If F1 and the FIA can do it, I don't see how the hell NASCAR would have a problem if they got serious and professional about it.


Stabilizing aerodynamic devices were not known to any real degree until the late 1980s, and that's too late for this.
Mostly because people weren't investigating them then. Mandating shit like Gurney Flaps, and roof flaps (which are an extremely simple design,) starting in the mid 70s, along with restrictor plates would do it.

Need a big PoD to get rid of Bill France who encouraged those shenanigans

Yeah, a lot of NASCAR's problems come from the France family.
 
Were NASCARs fitted with fully integrated roll cages in the 60s and early 70s?
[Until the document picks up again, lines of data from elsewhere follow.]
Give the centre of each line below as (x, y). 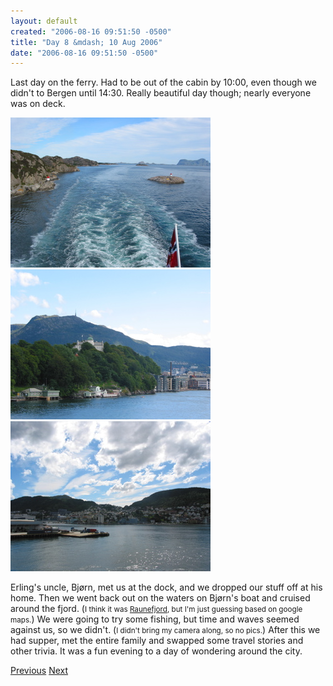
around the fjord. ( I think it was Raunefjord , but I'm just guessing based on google (156, 609)
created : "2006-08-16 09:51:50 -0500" (91, 31)
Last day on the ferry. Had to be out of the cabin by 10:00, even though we (163, 82)
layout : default (44, 21)
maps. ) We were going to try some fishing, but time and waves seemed (155, 619)
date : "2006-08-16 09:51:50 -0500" (84, 53)
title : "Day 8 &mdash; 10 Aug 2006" (86, 42)
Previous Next (39, 671)
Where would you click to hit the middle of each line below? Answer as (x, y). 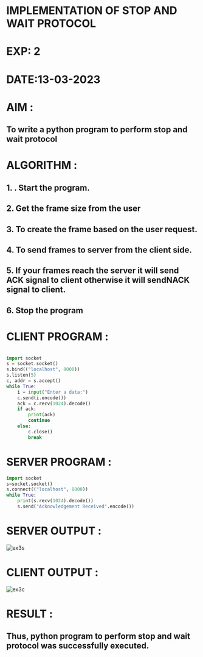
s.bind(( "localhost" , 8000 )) (43, 369)
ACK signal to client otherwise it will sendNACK (98, 280)
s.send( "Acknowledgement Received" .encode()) (76, 506)
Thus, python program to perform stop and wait (98, 637)
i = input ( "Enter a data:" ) (53, 392)
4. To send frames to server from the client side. (99, 250)
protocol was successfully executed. (78, 646)
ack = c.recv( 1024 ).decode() (54, 403)
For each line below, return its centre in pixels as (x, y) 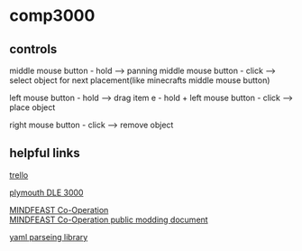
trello (19, 175)
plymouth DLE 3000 (46, 192)
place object (32, 107)
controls (33, 49)
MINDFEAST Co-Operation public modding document (109, 219)
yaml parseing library (49, 237)
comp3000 (52, 16)
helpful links (45, 153)
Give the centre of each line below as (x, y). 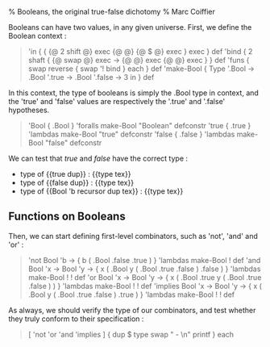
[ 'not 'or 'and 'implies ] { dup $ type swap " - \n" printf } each (131, 334)
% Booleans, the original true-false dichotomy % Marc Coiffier (112, 12)
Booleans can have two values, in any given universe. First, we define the (130, 27)
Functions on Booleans (67, 217)
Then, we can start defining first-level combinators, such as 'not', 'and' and (133, 236)
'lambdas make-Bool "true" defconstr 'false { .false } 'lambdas (131, 134)
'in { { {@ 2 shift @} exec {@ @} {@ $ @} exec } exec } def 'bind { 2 (140, 51)
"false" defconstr (74, 143)
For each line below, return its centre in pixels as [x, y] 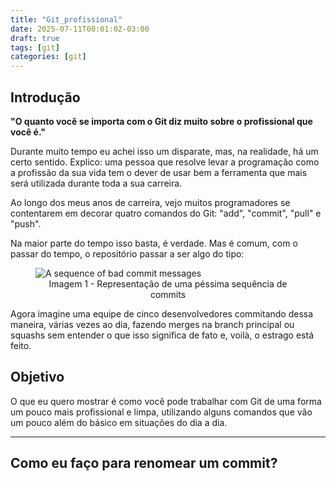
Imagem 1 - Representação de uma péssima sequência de [168, 283]
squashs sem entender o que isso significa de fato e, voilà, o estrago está [162, 335]
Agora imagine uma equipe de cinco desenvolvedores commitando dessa [162, 313]
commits [168, 294]
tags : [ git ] [35, 47]
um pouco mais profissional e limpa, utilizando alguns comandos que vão [161, 412]
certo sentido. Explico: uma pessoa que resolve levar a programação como [165, 162]
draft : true [35, 38]

If not a simple rule change could open up the competition to cars otherwise thought to be not rigid enough.

They were just regular production autos with interiors stripped out, welded in cages.

roll bars were in the '50s, but optional at first, cages in the '60s, and mandatory. Window nets were optional till 1970

Added reinforcing bars for the doors and such was sometimes in the '60s.
 

Australia only really has one big speedway, though, and the speeds at the Calder Thunderdome are considerably less than one gets with the same cars at Daytona or Talladega, thus the stress on the tires is far less. Furthermore, those cars used high-performance street radials, which at the speeds used at the tracks used by AUSCAR could be done safely.
 

Delta Force

Banned
What about drag racing? It seems to have been more open to some of the innovations going in with road cars at the time (the Ford cammer was rejected from NASCAR but found a niche in drag racing). It would also play better with the strengths and weaknesses of American car performance at the time, which featured high torque engines on cars that didn't have good maneuverability or handling. The safety concerns about aerodynamics and high speed would be reduced, since the fastest quarter mile achieved by a production car is 9.7 seconds at 149.1 miles per hour by a 2015 Ferrari LaFerrari.